All I know now is that I loved him as much as I could. But love still wasn't enough, and as sad as it is, this had to have happened for a reason. Maybe life is setting me up for something else.
I know I’ll never feel that connection with him anymore, and it’s something I’ve accepted. It still pains me because I wish I could touch his hand again and go on each day with him.
I’d be lying if I said I didn’t still yearn for his presence and love. I have no idea how he feels, or even gives a shit. I guess it doesn’t really matter now though, does it? It’s as if we’ve never met. He’s there, and I’m back here. It kills me sometimes.

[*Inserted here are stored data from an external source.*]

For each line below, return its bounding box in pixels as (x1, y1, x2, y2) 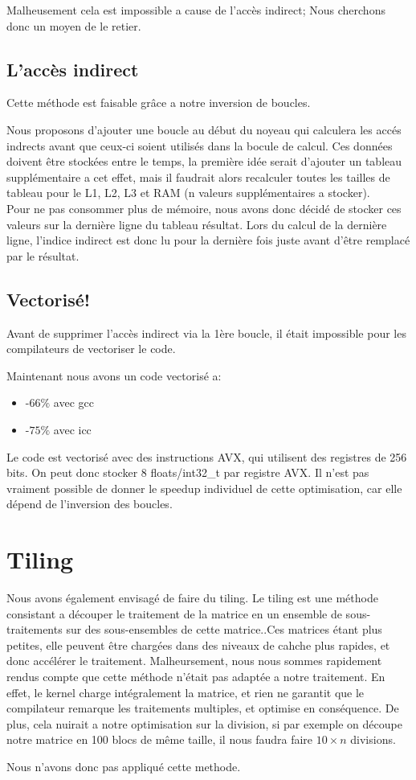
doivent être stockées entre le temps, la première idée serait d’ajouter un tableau (6, 153, 402, 170)
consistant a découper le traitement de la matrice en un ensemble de (6, 605, 342, 622)
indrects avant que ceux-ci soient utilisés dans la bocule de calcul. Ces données (6, 137, 393, 154)
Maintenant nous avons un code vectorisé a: (6, 367, 222, 384)
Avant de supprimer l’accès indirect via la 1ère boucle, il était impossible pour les (6, 324, 406, 341)
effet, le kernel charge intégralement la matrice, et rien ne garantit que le (6, 684, 365, 700)
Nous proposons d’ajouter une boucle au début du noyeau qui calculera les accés (6, 121, 402, 138)
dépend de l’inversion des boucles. (6, 495, 173, 512)
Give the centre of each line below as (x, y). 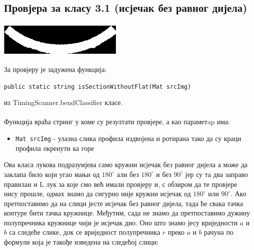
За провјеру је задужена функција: (55, 69)
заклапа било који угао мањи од (52, 174)
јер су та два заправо (217, 174)
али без (128, 174)
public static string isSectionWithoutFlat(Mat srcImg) (98, 87)
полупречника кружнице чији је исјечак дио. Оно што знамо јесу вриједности (121, 222)
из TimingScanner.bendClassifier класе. (63, 102)
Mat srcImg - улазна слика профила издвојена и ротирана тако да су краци (128, 138)
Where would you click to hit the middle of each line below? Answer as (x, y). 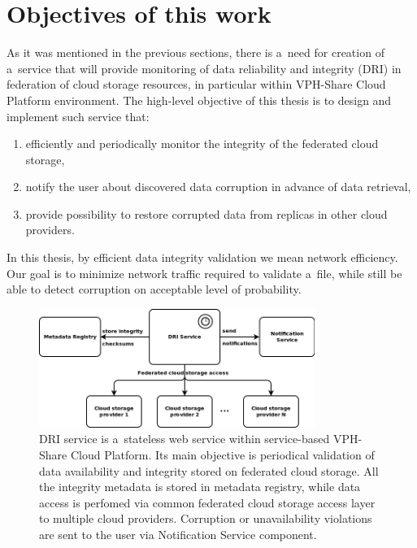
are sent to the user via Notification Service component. (178, 534)
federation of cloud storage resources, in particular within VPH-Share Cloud (196, 84)
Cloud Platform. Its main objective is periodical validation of (222, 454)
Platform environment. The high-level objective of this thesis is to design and (199, 100)
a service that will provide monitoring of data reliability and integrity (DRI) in (204, 68)
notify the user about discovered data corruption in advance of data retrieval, (218, 187)
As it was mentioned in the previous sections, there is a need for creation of (195, 52)
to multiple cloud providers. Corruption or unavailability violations (206, 518)
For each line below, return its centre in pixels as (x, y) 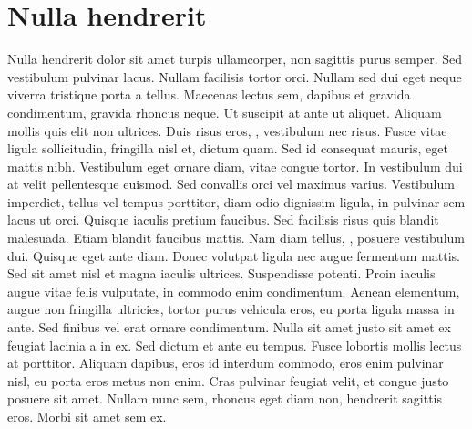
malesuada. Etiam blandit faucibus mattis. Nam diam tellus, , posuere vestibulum (236, 238)
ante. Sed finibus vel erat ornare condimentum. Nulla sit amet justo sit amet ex (229, 327)
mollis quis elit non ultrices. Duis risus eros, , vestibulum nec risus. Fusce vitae (227, 130)
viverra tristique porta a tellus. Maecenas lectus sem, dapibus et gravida (209, 94)
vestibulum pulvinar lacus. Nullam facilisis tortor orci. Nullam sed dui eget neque (235, 76)
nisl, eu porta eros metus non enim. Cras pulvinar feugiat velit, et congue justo (228, 380)
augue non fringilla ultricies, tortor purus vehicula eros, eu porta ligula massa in (231, 309)
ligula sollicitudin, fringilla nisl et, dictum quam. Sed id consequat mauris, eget (228, 148)
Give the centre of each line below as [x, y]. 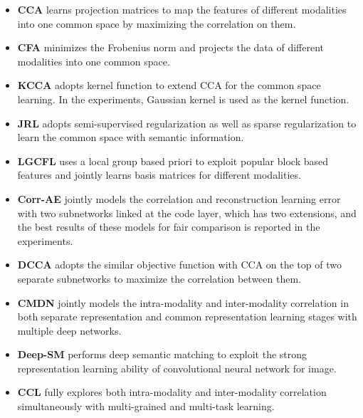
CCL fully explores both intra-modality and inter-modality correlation [172, 392]
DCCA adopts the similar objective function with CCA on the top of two [179, 265]
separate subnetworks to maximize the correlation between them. [159, 278]
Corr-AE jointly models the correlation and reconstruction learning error [179, 198]
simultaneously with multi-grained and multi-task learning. [146, 406]
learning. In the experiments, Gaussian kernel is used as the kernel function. [183, 99]
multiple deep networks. [69, 330]
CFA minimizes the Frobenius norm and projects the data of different [170, 47]
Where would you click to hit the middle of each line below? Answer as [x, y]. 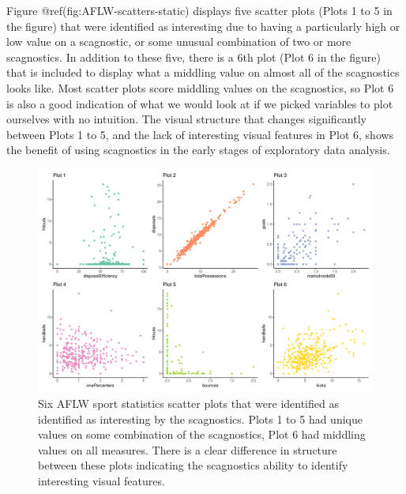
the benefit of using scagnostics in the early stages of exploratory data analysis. [198, 150]
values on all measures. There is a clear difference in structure [188, 449]
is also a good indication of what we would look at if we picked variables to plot [200, 103]
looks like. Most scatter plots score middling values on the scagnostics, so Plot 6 [200, 87]
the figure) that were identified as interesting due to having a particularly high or [203, 26]
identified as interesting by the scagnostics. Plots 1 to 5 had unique [200, 419]
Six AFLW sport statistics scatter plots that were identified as [188, 403]
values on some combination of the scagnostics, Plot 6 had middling [202, 434]
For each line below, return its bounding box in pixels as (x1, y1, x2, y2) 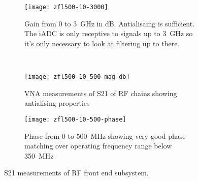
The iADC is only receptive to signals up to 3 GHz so (24, 28, 193, 39)
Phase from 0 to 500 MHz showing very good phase (24, 130, 186, 141)
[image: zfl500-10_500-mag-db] (24, 73, 130, 81)
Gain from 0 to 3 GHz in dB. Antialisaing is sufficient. (24, 18, 195, 28)
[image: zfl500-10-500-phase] (24, 115, 126, 123)
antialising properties (24, 98, 90, 108)
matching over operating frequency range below (24, 140, 172, 151)
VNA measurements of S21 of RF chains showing (24, 87, 177, 98)
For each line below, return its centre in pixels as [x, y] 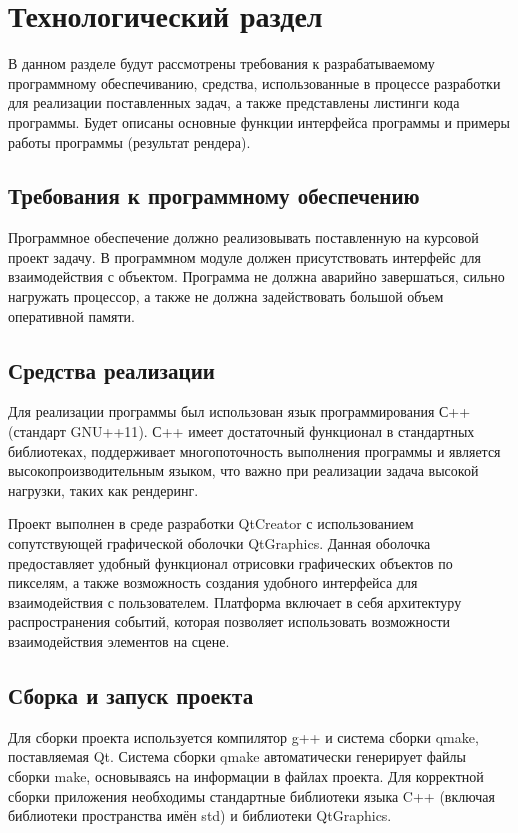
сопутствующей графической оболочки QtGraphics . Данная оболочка [219, 543]
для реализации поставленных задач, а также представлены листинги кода [234, 102]
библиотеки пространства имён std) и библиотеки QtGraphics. [200, 815]
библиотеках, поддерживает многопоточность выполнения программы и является [254, 450]
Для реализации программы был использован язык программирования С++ [239, 411]
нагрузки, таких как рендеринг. [103, 489]
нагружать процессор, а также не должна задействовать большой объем [226, 296]
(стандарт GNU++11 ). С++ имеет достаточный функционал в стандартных [241, 431]
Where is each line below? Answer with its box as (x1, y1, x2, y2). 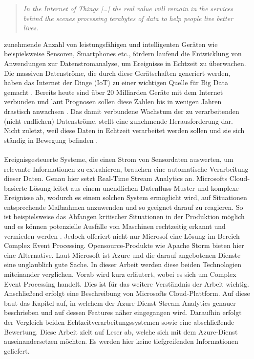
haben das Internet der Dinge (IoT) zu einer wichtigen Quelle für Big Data (4, 77, 228, 88)
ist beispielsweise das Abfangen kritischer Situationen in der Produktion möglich (4, 211, 245, 222)
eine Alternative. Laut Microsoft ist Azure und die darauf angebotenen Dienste (4, 249, 241, 260)
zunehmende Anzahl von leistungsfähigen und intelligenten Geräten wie (4, 39, 218, 49)
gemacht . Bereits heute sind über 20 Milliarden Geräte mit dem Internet (4, 87, 223, 97)
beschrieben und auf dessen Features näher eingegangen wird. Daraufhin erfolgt (4, 307, 242, 317)
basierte (4, 182, 27, 193)
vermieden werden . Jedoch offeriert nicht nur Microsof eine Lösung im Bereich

It feels like someone is shoving a singeing spear through my chest at times. I’m trying to pull it out as I type this. It would be detrimental to pine after something that is long gone, and I won’t sit here and do that. He’s already made it completely obvious that he didn't want me enough to make a change in his own behavior. If he did, I wouldn't be writing this fucking post.
So I’ve accepted it long ago, and I left. Because sometimes you just need to say goodbye. And goodbyes are never easy.
I hope the next “hello” I hear is the only one I’ll need to hear, and that “goodbye” won't exist ever again.